No. 1: Quit treating people differently based on their roles in the practice
“You don’t know who is friends with who, or when an associate veterinarian is watching you dismiss her favorite receptionist when that associate is the one who actually uses your product the most,” Sizemore says. “And give the same attention to the technician assistant who held the door open for you like you do the practice owner who just signed an inventory order that meets your quota.”

No. 2: Stop making promises you can’t uphold
Get real with the people you talk to, Sizemore says. “Commit to only what makes sense; nothing more nothing less.
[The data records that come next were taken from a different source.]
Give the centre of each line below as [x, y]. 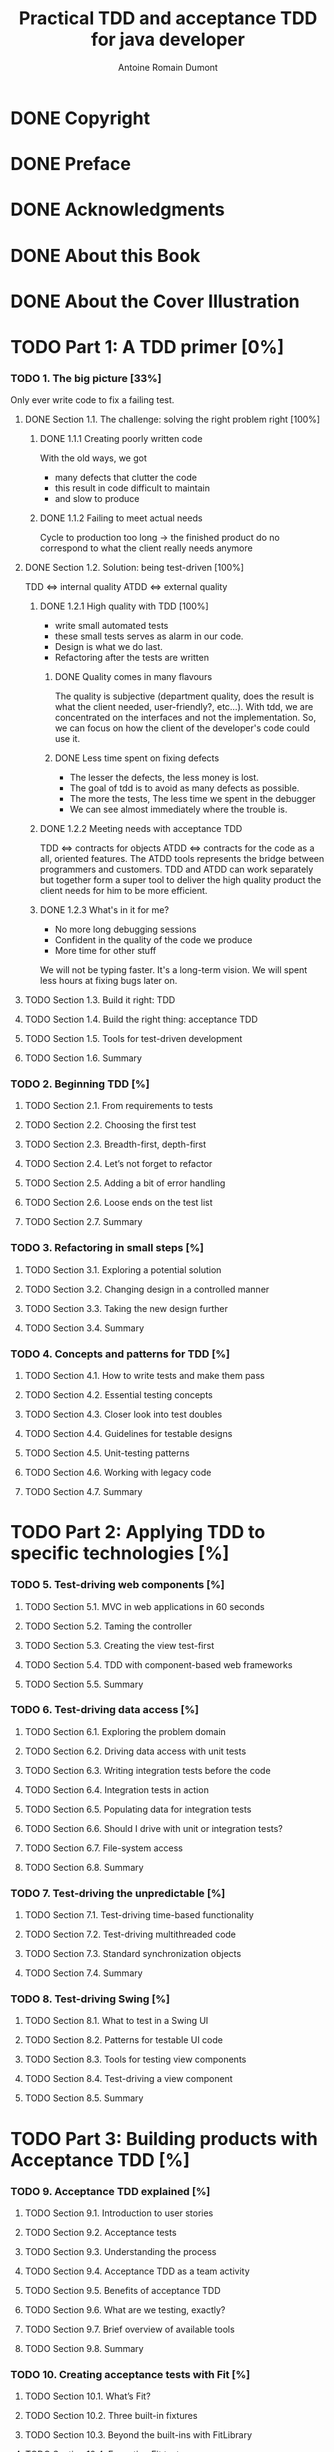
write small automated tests [111, 626]
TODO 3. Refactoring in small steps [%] [107, 1248]
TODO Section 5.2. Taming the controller [108, 1626]
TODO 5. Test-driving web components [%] [117, 1585]
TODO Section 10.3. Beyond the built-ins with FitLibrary [138, 2435]
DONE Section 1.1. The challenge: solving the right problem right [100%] [172, 419]
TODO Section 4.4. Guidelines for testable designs [128, 1434]
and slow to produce [97, 499]
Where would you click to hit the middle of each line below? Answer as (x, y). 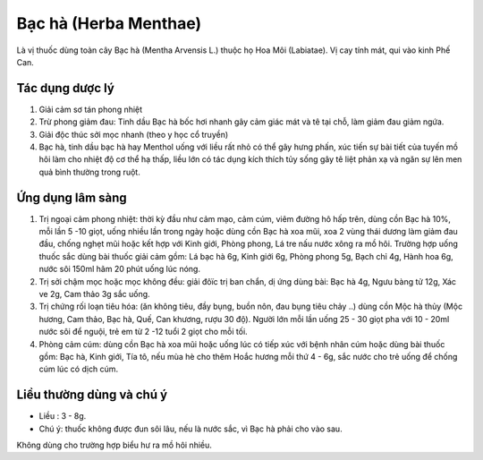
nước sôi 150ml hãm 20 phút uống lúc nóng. (120, 269)
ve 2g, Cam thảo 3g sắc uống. (95, 294)
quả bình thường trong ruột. (89, 172)
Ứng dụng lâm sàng (72, 197)
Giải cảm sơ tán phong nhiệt (91, 109)
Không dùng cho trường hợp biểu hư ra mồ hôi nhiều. (114, 445)
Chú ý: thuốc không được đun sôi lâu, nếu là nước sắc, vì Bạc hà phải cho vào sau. (191, 429)
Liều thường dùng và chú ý (92, 395)
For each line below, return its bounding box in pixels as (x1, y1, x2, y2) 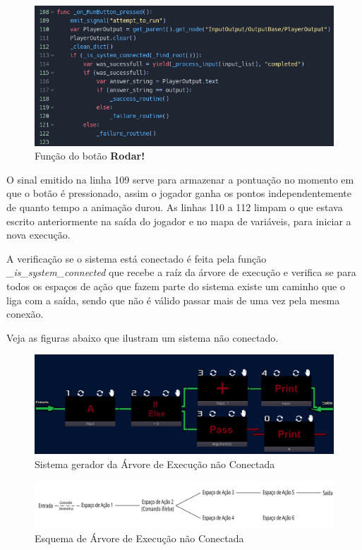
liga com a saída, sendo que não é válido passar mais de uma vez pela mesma (6, 292, 340, 307)
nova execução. (6, 227, 71, 242)
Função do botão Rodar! (35, 148, 145, 163)
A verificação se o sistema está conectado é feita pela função (6, 251, 267, 265)
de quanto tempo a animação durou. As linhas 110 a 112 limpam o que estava (6, 199, 343, 214)
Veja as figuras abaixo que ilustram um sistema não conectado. (6, 330, 279, 345)
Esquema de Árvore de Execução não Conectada (35, 530, 244, 545)
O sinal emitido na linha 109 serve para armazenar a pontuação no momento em (6, 172, 354, 186)
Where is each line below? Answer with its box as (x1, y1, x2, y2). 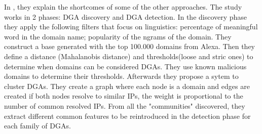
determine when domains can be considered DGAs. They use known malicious (4, 61, 247, 71)
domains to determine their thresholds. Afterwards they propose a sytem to (4, 71, 239, 81)
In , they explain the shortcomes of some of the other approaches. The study (4, 2, 242, 12)
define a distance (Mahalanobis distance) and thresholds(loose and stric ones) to (4, 51, 253, 61)
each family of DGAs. (4, 120, 71, 131)
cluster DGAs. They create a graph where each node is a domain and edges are (4, 80, 250, 91)
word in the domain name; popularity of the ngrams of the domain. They (4, 31, 232, 41)
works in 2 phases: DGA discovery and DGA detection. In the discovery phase (4, 11, 247, 22)
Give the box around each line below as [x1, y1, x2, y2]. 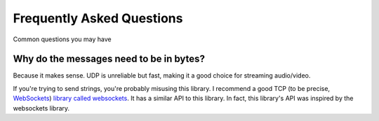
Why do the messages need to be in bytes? [13, 53, 205, 65]
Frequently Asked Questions [13, 10, 183, 26]
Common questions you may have [13, 35, 112, 43]
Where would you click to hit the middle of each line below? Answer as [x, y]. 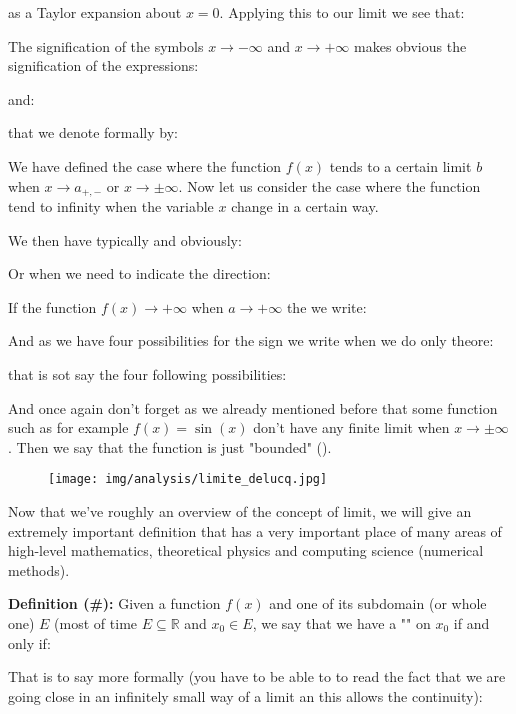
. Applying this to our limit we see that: [342, 12]
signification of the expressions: [103, 65]
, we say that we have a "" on [341, 622]
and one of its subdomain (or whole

There is no such thing as winning favor in a momentary conversation when you are hoping they forget because you know you can’t deliver on your word.”

No. 3: Don’t take advantage of a clinic – period
“If you know a clinic is signing up for stuff that they can’t get off their shelf, then it will hurt you in the long run,” Sizemore says, “and they are far more likely to blame you in hindsight then admit they were impulsive.”

No. 4: People over purchase orders
Focus on the comradery that results in a win-win, Sizemore says. “The only thing that makes that confusing is you can’t know for sure what personality type your talking to. So, figure it out or even ask! Don’t assume the vet you’re talking to wants to chat about their kids or that the vet doesn’t want to see reports for the last 6 months. Some will and some won’t. So, don’t cross your fingers and hope you get it right or trust that you can tell the difference. Ask the no nonsense vet what they want from you on your visits and how often they want to meet and how they prefer to schedule, and then if you have a vet who gets excited for your company perks and enjoys a minute away from a conversation with a client, let them lead the conversation and enjoy the ride. Chances are they are using you for a moment away from their hustle and bustle anyways. Either way, the goal is authentic communication that produces a reliable win-win, not a scripted, manufactured interaction that gambles the lottery of a signed inventory agreement.”